When literary agent Richard Curtis and his wife, Leslie, heard about journalist Michael Gross’ unauthorized Metropolitan Museum exposé Rogues’ Gallery, they wanted to check it out. Literally! So they searched the online catalog of the New York Public Library. But the book wasn’t listed. Then they called the library and got “kind of a vague answer,” Mr. Curtis said.
Then he remembered Rogues’ Gallery had stirred up some controversy regarding Annette de la Renta, who is a trustee of both the Met and the NYPL.
“A lot of books don’t get in the library,” Mr. Curtis conceded. “It just may be that they’re a little slow to get their act together. But given the social connections, you just have to wonder.”

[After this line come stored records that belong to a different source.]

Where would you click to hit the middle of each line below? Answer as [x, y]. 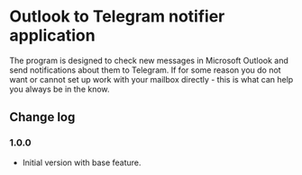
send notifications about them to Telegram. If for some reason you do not [145, 70]
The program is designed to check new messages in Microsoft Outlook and [149, 60]
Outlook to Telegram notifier [117, 17]
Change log [42, 117]
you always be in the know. [59, 89]
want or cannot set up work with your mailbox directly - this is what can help [151, 79]
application [53, 35]
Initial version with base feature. [82, 162]
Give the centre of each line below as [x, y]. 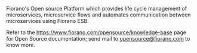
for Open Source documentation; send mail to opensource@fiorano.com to [98, 39]
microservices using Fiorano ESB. [48, 21]
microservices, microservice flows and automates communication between [98, 15]
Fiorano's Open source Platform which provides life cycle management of [96, 9]
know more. [21, 45]
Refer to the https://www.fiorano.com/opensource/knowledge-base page [96, 32]
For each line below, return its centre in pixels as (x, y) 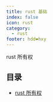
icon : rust (20, 23)
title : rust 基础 (27, 12)
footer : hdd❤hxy (26, 39)
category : (18, 28)
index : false (22, 17)
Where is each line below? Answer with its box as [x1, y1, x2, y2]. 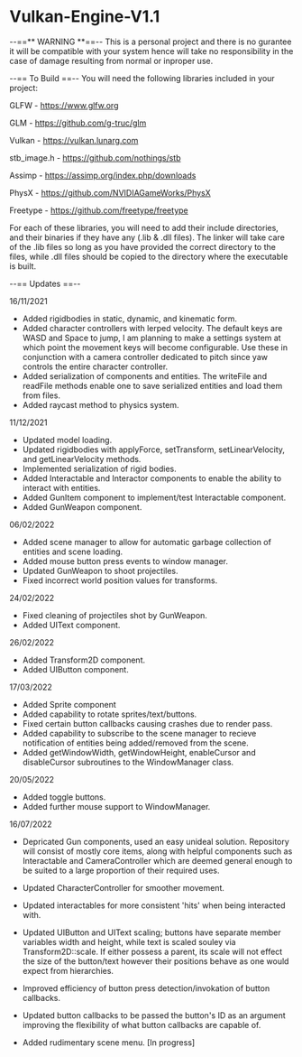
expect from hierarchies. [22, 965, 114, 976]
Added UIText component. [22, 619, 121, 630]
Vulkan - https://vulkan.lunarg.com [9, 134, 139, 145]
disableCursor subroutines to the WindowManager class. [22, 756, 234, 767]
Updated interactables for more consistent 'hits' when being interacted [22, 900, 286, 911]
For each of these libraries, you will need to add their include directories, [9, 222, 279, 233]
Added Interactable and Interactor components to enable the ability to [22, 472, 282, 484]
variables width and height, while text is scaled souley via [22, 936, 236, 947]
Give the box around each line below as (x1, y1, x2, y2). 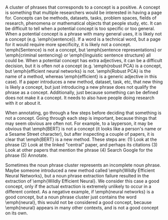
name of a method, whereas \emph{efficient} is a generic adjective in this (5, 74, 157, 79)
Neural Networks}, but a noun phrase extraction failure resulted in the (5, 173, 149, 178)
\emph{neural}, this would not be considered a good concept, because (5, 199, 152, 205)
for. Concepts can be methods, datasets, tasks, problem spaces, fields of (5, 15, 157, 21)
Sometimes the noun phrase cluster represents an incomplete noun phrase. (5, 162, 161, 168)
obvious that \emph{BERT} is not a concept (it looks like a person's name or (5, 126, 162, 132)
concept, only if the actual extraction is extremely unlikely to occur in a (5, 183, 151, 189)
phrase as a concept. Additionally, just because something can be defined (5, 90, 158, 95)
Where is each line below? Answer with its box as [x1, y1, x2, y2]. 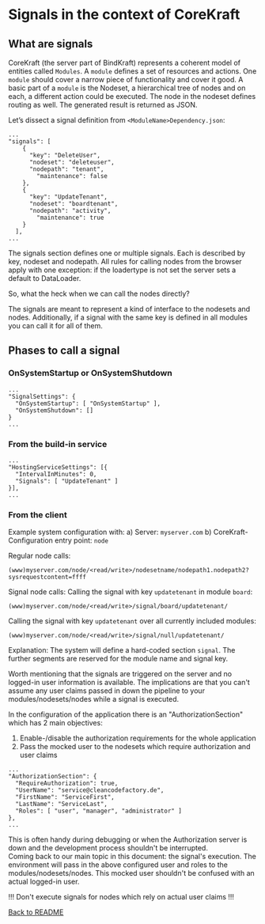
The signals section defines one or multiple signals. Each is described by [8, 248, 246, 258]
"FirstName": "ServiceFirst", [15, 793, 115, 801]
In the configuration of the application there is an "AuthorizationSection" [8, 710, 244, 719]
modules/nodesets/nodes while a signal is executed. [8, 695, 180, 704]
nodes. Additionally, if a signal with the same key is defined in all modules [8, 312, 248, 322]
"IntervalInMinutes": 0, [15, 470, 97, 478]
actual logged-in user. [8, 877, 80, 887]
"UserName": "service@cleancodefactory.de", [15, 786, 165, 794]

According to Peter Gethers, the book’s editor, attorneys for Ms. de la Renta have sent more than one “strongly worded” letter to Random House, the publisher of Rogues’ Gallery, about the final section, which focuses on her and her mother, Jane Engelhard. (Ms. de la Renta’s attorney did not respond to requests for comment.)
Mr. Gethers said the library ordered copies of the book, and those orders would have been filled within two weeks of the book’s publication, on May 5. “It makes no sense that the library isn’t carrying the book,” he said. “I’m sure they have not taken books for sexual content, but I’ve never heard of the New York Public Library not carrying a book for political or social content.” (He also edited Kitty Kelley’s book about the Bush dynasty; the NYPL has 33 copies of that.)

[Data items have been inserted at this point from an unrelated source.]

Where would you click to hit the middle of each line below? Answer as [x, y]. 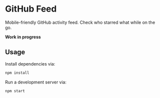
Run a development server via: [36, 82]
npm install [17, 73]
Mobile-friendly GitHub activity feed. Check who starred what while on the [80, 22]
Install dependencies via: [30, 64]
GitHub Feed [31, 9]
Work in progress [23, 37]
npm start [15, 91]
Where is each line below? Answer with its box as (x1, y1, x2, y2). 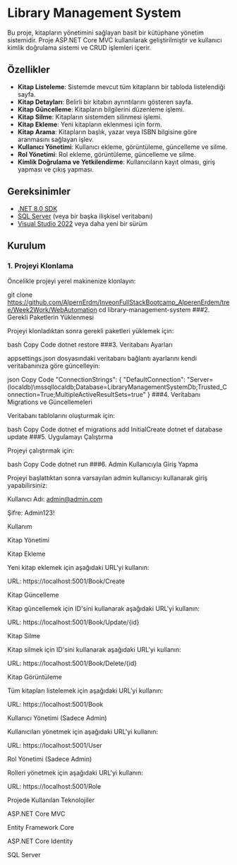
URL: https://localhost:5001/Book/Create (7, 577, 126, 585)
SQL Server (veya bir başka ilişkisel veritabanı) (17, 212, 153, 220)
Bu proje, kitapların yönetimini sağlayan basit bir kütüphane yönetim (7, 28, 205, 37)
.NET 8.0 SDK (17, 204, 58, 213)
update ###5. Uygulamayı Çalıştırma (7, 433, 114, 441)
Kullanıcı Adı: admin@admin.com (7, 495, 103, 503)
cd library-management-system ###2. (98, 306, 210, 314)
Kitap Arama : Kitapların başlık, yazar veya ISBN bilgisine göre (17, 127, 197, 136)
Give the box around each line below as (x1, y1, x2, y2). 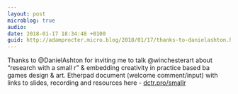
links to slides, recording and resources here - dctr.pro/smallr (7, 78, 186, 87)
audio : (7, 23, 27, 30)
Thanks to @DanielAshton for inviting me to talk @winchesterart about (7, 56, 212, 64)
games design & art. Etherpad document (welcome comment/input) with (7, 71, 218, 80)
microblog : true (7, 17, 55, 24)
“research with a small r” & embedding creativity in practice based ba (7, 64, 210, 72)
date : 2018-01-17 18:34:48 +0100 (7, 30, 106, 37)
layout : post (7, 10, 46, 18)
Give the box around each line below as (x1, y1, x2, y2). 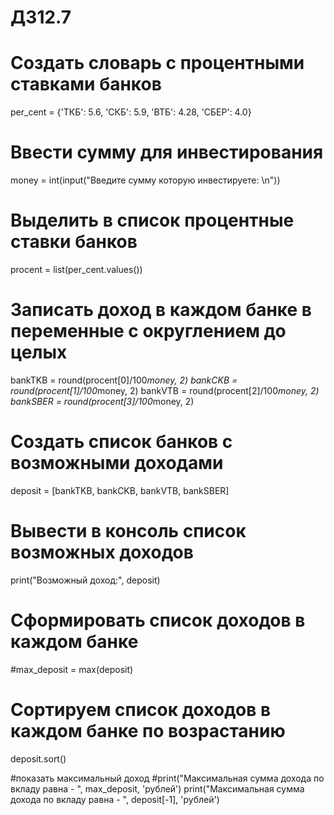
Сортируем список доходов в (10, 698, 272, 721)
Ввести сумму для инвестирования (10, 141, 324, 164)
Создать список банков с (10, 431, 233, 453)
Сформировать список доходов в (10, 609, 306, 631)
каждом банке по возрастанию (10, 719, 286, 742)
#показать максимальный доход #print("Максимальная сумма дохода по (10, 772, 325, 784)
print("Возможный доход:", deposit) (10, 574, 161, 586)
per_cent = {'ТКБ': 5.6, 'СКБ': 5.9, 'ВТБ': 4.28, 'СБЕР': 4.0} (10, 106, 252, 118)
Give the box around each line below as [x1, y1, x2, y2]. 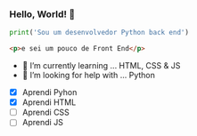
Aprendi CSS [21, 107, 70, 118]
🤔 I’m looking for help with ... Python [21, 70, 156, 81]
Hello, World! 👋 [9, 8, 76, 20]
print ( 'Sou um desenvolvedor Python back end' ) [9, 28, 190, 37]
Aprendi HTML [21, 97, 77, 108]
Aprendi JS [21, 117, 64, 128]
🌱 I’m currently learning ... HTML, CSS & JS [21, 60, 181, 71]
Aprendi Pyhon [21, 87, 78, 98]
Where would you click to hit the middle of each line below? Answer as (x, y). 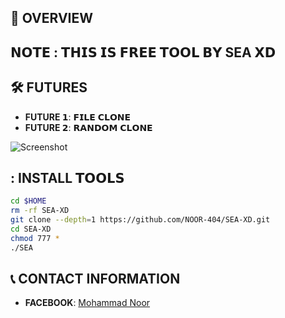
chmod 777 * (35, 238)
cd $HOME (28, 201)
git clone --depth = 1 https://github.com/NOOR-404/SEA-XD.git (140, 220)
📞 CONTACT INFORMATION (95, 279)
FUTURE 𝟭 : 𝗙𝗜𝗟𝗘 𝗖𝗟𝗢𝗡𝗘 (78, 117)
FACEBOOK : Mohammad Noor (87, 303)
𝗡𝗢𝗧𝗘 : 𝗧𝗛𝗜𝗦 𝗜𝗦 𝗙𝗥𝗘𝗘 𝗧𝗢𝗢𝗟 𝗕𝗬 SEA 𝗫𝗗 (143, 52)
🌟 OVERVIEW (52, 18)
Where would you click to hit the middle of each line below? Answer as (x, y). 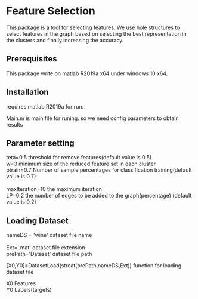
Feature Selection (51, 11)
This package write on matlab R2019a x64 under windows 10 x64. (87, 73)
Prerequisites (32, 59)
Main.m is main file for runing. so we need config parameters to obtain (92, 118)
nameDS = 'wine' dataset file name (49, 235)
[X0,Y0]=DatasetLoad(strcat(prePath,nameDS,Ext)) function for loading (94, 266)
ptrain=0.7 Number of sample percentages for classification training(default (99, 170)
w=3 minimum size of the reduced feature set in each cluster (81, 164)
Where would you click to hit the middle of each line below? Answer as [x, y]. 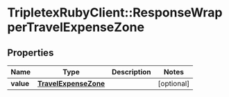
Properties [31, 53]
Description [131, 72]
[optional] [174, 84]
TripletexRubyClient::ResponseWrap [115, 13]
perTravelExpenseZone [76, 27]
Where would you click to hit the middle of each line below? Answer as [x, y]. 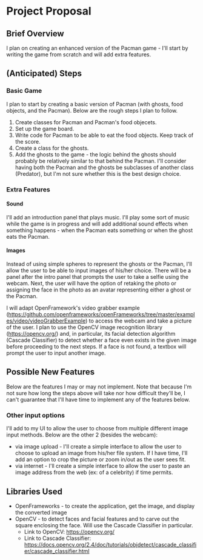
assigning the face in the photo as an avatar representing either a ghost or [99, 290]
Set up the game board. [45, 128]
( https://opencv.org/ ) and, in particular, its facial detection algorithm [91, 334]
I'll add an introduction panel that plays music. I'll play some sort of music [98, 217]
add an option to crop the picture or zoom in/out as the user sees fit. [100, 459]
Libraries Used [34, 491]
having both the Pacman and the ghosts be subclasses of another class [104, 167]
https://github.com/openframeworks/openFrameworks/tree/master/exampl [101, 315]
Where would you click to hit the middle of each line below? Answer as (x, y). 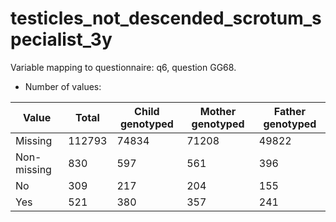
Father (290, 111)
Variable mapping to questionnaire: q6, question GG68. (123, 67)
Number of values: (63, 86)
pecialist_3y (61, 39)
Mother (218, 111)
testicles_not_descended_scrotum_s (166, 18)
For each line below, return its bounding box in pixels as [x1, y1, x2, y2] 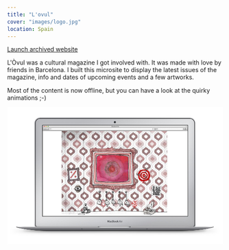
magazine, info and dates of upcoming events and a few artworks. [7, 73, 194, 82]
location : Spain [7, 25, 53, 32]
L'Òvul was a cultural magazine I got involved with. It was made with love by [7, 58, 221, 67]
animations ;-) [7, 93, 47, 102]
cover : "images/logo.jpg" [7, 18, 81, 25]
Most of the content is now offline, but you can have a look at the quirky [7, 87, 210, 95]
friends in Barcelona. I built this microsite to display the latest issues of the [7, 66, 217, 74]
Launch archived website [7, 45, 78, 54]
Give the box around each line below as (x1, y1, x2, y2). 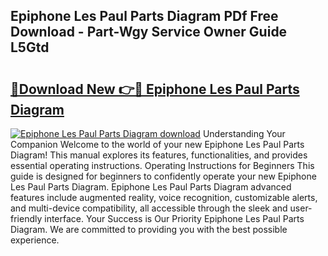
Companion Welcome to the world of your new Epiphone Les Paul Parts (10, 139, 305, 150)
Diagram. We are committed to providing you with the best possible (10, 224, 288, 235)
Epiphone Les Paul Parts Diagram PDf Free (10, 8, 279, 25)
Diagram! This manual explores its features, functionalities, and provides (10, 149, 308, 161)
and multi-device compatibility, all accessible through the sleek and (10, 202, 288, 214)
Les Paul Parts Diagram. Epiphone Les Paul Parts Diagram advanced (10, 181, 292, 193)
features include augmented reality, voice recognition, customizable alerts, (10, 192, 318, 203)
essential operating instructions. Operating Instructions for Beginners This (10, 160, 315, 171)
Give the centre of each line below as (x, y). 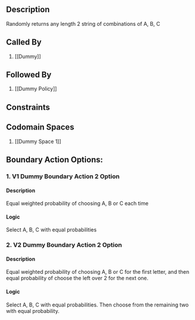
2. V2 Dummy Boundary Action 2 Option (64, 245)
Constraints (28, 107)
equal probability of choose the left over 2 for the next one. (77, 278)
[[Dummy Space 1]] (38, 141)
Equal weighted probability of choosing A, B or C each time (77, 203)
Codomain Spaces (40, 127)
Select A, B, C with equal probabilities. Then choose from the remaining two (97, 305)
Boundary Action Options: (55, 160)
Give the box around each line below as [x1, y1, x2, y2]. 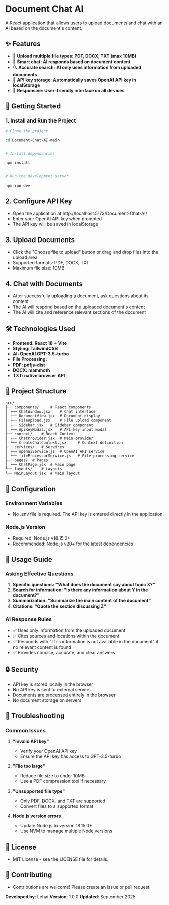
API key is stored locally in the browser [12, 681, 93, 687]
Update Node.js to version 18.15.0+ [20, 823, 92, 829]
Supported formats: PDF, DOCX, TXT [12, 260, 90, 266]
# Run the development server [5, 173, 69, 179]
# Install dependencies [5, 151, 55, 156]
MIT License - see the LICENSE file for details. [12, 856, 109, 862]
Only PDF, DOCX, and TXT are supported [20, 798, 106, 804]
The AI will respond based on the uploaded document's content [12, 304, 145, 310]

Library officials had no comment on the situation, so the Transom called the main help desk. The librarian on the other end seemed puzzled by his inability to find the book in the library system, though he said books often take between a week and four months to catalog. More popular books tend to get priority, he said, and after pulling up Mr. Gross’ previous books, he seemed to think this one would fall in that class. He also said that books are often in the system even as they undergo cataloging, but he saw no sign of Rogues’ Gallery.

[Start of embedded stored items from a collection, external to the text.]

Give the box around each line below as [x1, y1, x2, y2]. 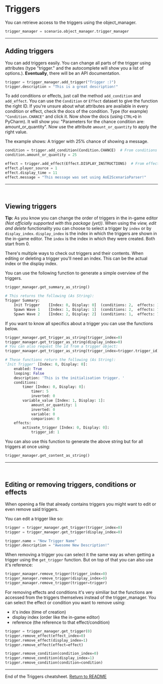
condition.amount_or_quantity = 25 [5, 152, 77, 158]
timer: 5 [31, 389, 49, 394]
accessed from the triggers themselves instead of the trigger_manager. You [5, 594, 156, 600]
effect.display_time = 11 [5, 170, 57, 175]
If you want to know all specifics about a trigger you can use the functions [5, 320, 153, 326]
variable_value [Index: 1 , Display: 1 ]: [22, 398, 105, 403]
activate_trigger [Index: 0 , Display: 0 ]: [22, 425, 110, 430]
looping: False [14, 371, 45, 376]
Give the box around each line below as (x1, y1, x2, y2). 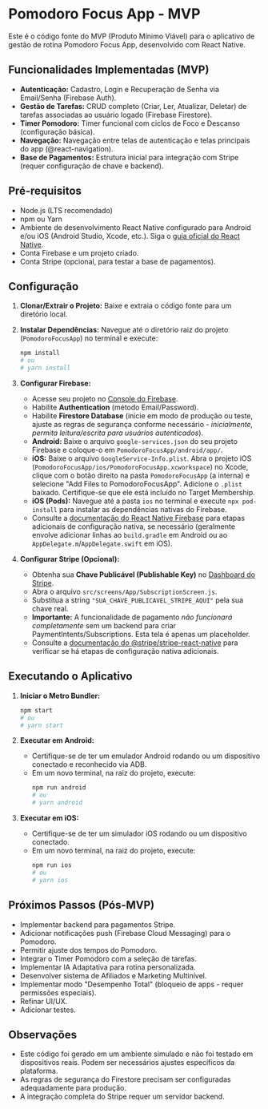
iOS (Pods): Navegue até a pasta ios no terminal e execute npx (31, 496, 239, 506)
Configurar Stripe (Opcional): (19, 554, 120, 563)
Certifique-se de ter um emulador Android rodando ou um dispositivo (31, 751, 261, 761)
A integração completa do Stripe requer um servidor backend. (19, 1091, 226, 1102)
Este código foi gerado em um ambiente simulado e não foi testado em (19, 1049, 254, 1059)
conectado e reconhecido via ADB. (31, 760, 147, 769)
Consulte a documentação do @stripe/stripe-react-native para (31, 638, 238, 647)
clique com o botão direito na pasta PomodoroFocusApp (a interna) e (31, 470, 250, 480)
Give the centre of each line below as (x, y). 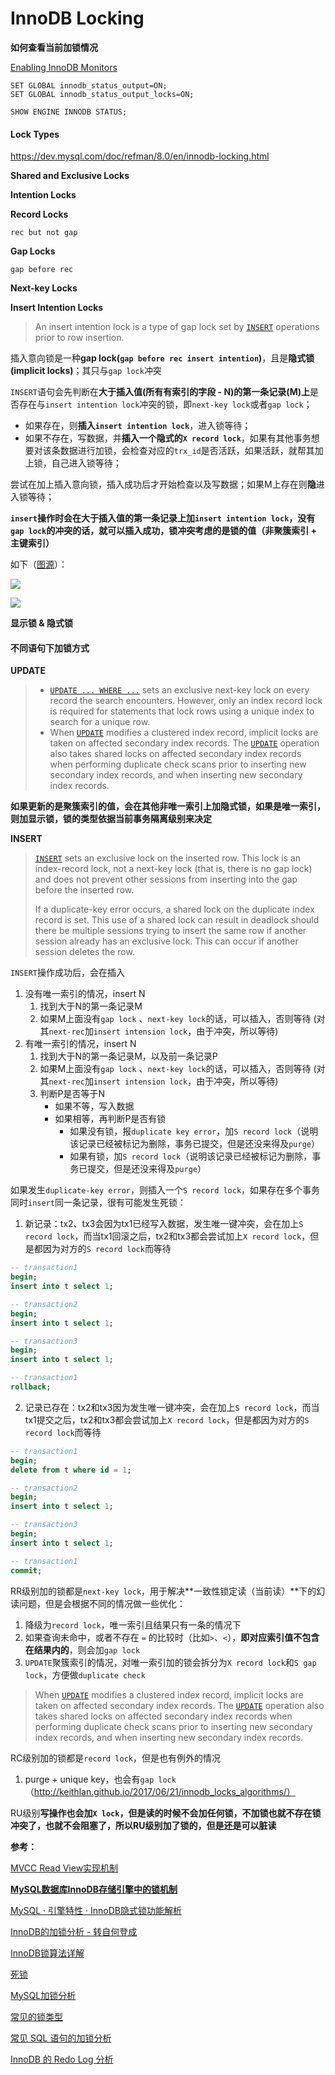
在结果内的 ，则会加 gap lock (82, 1649)
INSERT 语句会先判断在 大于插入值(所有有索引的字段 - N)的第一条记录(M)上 (160, 392)
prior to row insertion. (79, 338)
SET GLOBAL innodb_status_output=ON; (89, 85)
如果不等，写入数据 (94, 1106)
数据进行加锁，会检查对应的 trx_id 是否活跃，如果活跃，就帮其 (187, 451)
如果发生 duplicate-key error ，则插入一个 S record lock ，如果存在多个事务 (165, 1190)
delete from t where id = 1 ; (71, 1470)
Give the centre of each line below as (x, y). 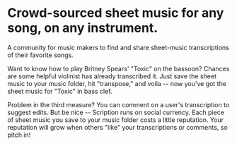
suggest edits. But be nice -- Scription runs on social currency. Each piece (116, 112)
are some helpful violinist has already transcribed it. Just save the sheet (112, 76)
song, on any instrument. (83, 28)
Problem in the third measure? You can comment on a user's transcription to (118, 104)
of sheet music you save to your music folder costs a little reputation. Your (116, 120)
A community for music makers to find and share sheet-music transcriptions (118, 47)
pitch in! (19, 135)
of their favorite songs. (41, 55)
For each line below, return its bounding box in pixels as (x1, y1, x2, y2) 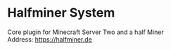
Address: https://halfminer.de (7, 35, 93, 43)
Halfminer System (7, 5, 115, 21)
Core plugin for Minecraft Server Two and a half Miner (7, 28, 164, 36)
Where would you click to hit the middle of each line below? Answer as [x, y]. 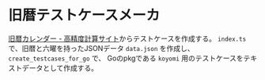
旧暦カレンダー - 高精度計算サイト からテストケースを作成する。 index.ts [127, 38]
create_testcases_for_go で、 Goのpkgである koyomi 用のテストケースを [126, 58]
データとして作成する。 [60, 67]
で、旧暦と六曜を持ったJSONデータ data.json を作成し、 [101, 48]
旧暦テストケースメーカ [84, 15]

In general, Ms. de la Renta appears to be a rather committed booster of the cataloging process. The library’s 2008 annual report lists an Anne E. de la Renta Cataloging Endowment Fund as part of a list of endowments that were started with a donation of at least $100,000. The library has 18 circulating copies of Losing Mum and Pup by Christopher Buckley, which came out on the same day as Rogues’ Gallery. It has more than 20 copies of Resilience by Elizabeth Edwards, which came out a week later.
But if you want to borrow a copy of Rogue’s Gallery, you’ll have to head to the outer boroughs: The Brooklyn Public Library has 18 copies in circulation; the Queens Library has 61. As for Mr. Curtis? “I paid retail for it, which, for a professional literary agent, is scandalous.”